If we make it through this, Little Em, I hope your daddy rots in prison for the rest of his life for child endangerment. She let her fury give her strength while she battled to unhook the stubborn safety belt latch from this awkward angle.
Despite her efforts, the belt refused to give. She yanked and pulled for several more seconds, then knew she couldn’t afford to mess with it any longer.
“Okay, Emma, this isn’t working. Let’s see if we can slip you out of there.” Her heart pounding with exertion, she pulled the shoulder strap behind the girl’s back and supported her weight while Emma tried to wriggle out of the lap belt.
“Almost there,” she encouraged. “Just a little more. That’s it.”
With a small cry, Emma toppled free and into her arms. Grace cradled her with one arm and tried to slither back out to the window. Both of them wouldn’t fit through the opening at the same time, but when she tried to push the little girl through ahead of her, Emma’s little arms clung tightly around her neck.
“Honey, you have to let go. I’m right behind you, I promise.”
The girl must have finally understood because she let Grace push her through the window frame. She crawled out after her and scrambled to her feet.
Fueled only by adrenaline now, Grace lifted Emma into her arms and cradled the girl’s head against her shoulder as she raced away from the car. She made it only a few feet before she heard a hissing rumble behind her and knew with sick certainty that she wouldn’t be able to reach safety before the car blew up.
She wasn’t ready to die.
In that instant, her whole world seemed to shift, to spin crazily, and she discovered a fierce survival instinct lurking somewhere deep inside her.
She wasn’t ready to die.
It was the ultimate irony. She’d come so close to killing herself and now—when that bastard Fate finally decided to cooperate—leave it to her to change her mind.
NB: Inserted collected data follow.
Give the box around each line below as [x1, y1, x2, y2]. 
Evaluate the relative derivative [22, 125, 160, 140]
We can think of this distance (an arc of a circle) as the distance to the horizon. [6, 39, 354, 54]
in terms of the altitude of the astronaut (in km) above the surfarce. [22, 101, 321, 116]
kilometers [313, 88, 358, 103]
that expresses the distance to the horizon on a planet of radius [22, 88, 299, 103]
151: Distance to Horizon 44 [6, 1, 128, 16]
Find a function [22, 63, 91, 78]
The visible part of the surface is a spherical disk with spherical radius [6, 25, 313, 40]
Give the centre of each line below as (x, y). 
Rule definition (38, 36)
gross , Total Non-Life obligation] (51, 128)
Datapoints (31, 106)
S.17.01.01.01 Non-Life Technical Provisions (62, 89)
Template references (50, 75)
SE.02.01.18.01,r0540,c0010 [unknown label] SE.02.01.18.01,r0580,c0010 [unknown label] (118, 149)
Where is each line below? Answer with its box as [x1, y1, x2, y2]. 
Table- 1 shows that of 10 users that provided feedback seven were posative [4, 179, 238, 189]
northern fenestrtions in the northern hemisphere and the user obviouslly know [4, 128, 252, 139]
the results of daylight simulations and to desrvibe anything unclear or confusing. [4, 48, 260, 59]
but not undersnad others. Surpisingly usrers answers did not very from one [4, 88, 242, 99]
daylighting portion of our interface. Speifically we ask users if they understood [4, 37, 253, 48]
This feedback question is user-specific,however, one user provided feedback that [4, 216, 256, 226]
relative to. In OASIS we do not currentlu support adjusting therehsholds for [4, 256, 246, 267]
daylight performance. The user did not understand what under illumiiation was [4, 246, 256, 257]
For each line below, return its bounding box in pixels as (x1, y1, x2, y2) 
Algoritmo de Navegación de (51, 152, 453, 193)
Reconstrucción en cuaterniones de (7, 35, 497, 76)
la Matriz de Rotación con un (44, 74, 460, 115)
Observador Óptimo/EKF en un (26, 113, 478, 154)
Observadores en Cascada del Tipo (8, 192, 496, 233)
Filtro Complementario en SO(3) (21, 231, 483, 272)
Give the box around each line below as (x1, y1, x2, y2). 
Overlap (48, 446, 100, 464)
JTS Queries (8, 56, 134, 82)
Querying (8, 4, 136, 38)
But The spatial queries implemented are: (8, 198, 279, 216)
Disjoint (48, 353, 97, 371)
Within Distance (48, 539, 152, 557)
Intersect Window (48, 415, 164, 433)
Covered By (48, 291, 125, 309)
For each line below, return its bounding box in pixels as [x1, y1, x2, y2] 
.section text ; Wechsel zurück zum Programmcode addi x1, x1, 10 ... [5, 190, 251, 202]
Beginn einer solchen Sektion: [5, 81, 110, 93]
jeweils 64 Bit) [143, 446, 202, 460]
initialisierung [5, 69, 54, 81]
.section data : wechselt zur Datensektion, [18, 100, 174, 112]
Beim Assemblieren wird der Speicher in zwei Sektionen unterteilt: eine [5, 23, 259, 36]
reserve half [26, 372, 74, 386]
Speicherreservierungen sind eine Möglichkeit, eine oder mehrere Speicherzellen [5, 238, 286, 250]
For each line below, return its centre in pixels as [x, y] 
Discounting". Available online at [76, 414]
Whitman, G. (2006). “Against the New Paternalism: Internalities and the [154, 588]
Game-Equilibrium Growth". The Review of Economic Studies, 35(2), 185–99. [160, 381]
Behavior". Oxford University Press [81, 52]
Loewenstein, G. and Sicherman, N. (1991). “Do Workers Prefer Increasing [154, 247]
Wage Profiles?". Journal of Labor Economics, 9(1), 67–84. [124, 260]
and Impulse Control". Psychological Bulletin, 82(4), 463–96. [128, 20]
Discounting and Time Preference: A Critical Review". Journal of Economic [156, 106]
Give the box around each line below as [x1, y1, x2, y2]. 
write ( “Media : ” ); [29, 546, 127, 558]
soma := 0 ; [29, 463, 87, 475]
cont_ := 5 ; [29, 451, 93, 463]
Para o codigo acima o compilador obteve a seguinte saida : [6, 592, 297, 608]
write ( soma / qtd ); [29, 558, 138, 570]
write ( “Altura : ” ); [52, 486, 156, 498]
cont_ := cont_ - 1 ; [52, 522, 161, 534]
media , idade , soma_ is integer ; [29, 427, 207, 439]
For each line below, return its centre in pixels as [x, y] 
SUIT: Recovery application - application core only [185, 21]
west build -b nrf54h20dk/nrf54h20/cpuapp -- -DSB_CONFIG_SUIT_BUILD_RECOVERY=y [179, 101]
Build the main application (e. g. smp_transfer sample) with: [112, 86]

Be careful what you wish for, Gracie.
With one last, tremendous burst of energy, she dropped to the pavement, her body curled protectively around the little girl, an instant before the explosion rocked through the night, shaking the pavement and rippling the leaves of the apple trees.
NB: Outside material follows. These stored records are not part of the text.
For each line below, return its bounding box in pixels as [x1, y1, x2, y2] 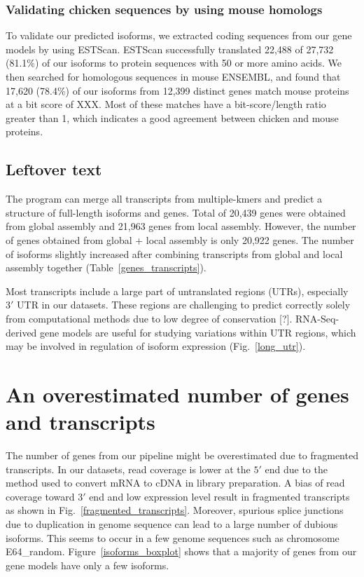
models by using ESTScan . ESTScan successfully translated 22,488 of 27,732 [6, 41, 334, 56]
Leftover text [6, 158, 102, 180]
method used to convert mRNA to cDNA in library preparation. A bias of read [6, 475, 345, 490]
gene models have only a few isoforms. [6, 557, 169, 572]
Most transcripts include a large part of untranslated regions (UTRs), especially [6, 283, 349, 298]
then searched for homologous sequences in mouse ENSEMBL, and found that [6, 69, 341, 83]
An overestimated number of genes [6, 379, 349, 408]
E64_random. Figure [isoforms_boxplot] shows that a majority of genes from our [6, 544, 357, 559]
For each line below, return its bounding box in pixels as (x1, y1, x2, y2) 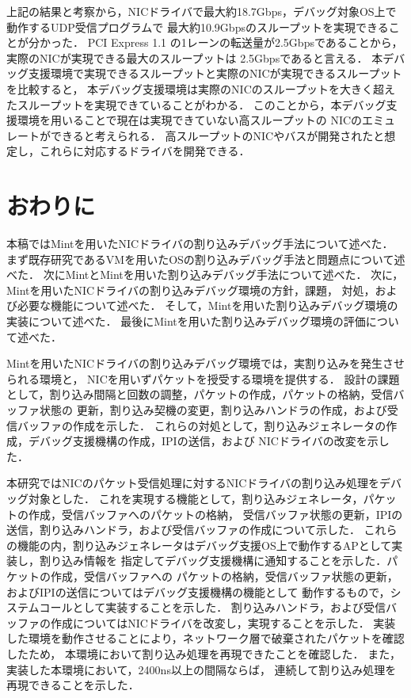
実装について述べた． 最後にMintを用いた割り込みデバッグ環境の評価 (6, 313, 366, 330)
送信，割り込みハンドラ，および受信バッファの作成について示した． (6, 521, 360, 538)
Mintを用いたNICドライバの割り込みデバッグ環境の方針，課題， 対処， (6, 281, 375, 298)
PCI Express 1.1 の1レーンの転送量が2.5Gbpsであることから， (87, 34, 403, 51)
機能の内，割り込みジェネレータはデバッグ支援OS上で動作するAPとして (17, 536, 392, 553)
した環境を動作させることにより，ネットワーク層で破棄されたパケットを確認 (6, 630, 405, 647)
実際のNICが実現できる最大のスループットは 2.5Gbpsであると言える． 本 (6, 49, 383, 66)
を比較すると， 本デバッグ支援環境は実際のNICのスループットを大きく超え (6, 80, 395, 97)
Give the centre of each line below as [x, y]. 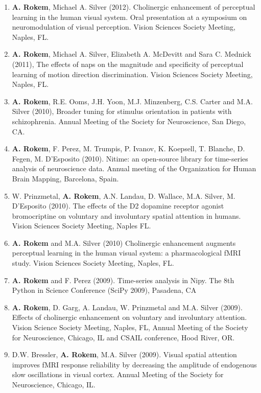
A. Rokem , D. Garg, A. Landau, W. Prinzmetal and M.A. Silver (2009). [127, 307]
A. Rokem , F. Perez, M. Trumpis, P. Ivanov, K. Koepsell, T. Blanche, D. [128, 148]
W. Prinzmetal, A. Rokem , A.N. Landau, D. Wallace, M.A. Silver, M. [124, 195]
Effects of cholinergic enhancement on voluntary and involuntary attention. [129, 317]
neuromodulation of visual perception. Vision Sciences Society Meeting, [124, 27]
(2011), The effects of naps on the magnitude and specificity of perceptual [128, 64]
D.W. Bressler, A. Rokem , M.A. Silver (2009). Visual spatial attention [124, 354]
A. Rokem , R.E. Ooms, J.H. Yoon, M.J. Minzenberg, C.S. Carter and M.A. [132, 101]
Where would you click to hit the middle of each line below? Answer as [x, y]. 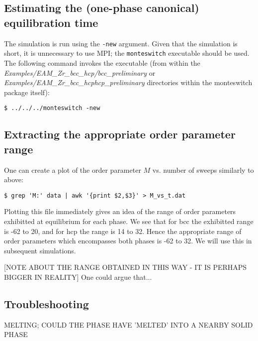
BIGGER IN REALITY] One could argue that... [78, 277]
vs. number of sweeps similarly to [203, 170]
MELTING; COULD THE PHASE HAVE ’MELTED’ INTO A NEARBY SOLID [129, 324]
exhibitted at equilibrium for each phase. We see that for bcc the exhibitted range [129, 221]
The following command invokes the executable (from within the [102, 62]
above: [14, 179]
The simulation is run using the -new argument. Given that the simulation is [121, 43]
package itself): [27, 92]
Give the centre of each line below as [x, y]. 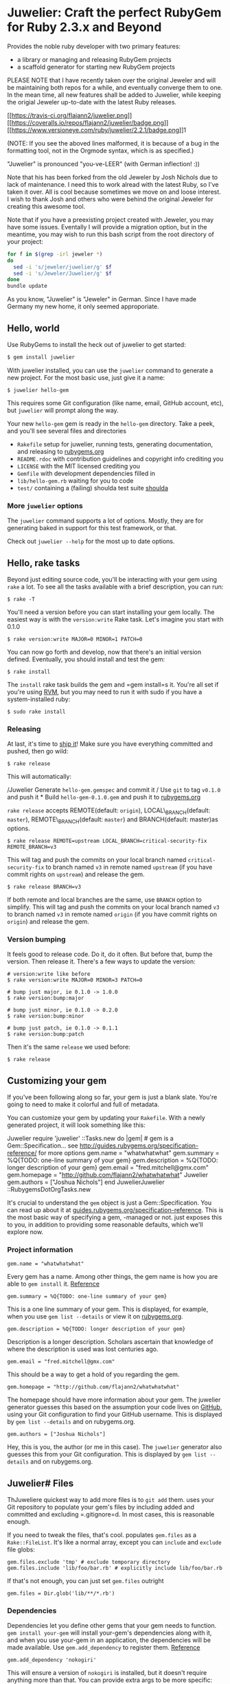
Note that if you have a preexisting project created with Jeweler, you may [111, 219]
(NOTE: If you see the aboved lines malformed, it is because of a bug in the [113, 143]
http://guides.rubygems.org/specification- [139, 1146]
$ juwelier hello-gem [38, 390]
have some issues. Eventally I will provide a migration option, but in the [107, 227]
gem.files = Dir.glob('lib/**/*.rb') [61, 1594]
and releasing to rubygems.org [60, 451]
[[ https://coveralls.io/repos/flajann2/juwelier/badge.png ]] [88, 122]

She cried out as something sharp and scorching hot ripped across the flesh of her back. For a moment, she could only concentrate on breathing past the pain.
After several seconds, when it faded somewhat and she could think again, she straightened. She must have been hit by flying debris. It hurt like hell but she was alive and so was the child she held.
“Wow. That was exciting.” Her voice sounded hoarse, not her own. “Are you okay, sweetie?”
She felt the little girl’s hair brush against her cheek as Emma nodded. “I think so.”
Grace hugged her, dizzied by the pain from her back and the waves of grief crashing over her at the feel of the warm, small weight in her arms, against her chest.
Oh Marisa, Marisa.
“There are people who can help you now,” she creaked out. She could see three highway patrol vehicles on the scene, as well as a fire engine and paramedics. Already, rescue workers were heading toward them carrying a stretcher for the child.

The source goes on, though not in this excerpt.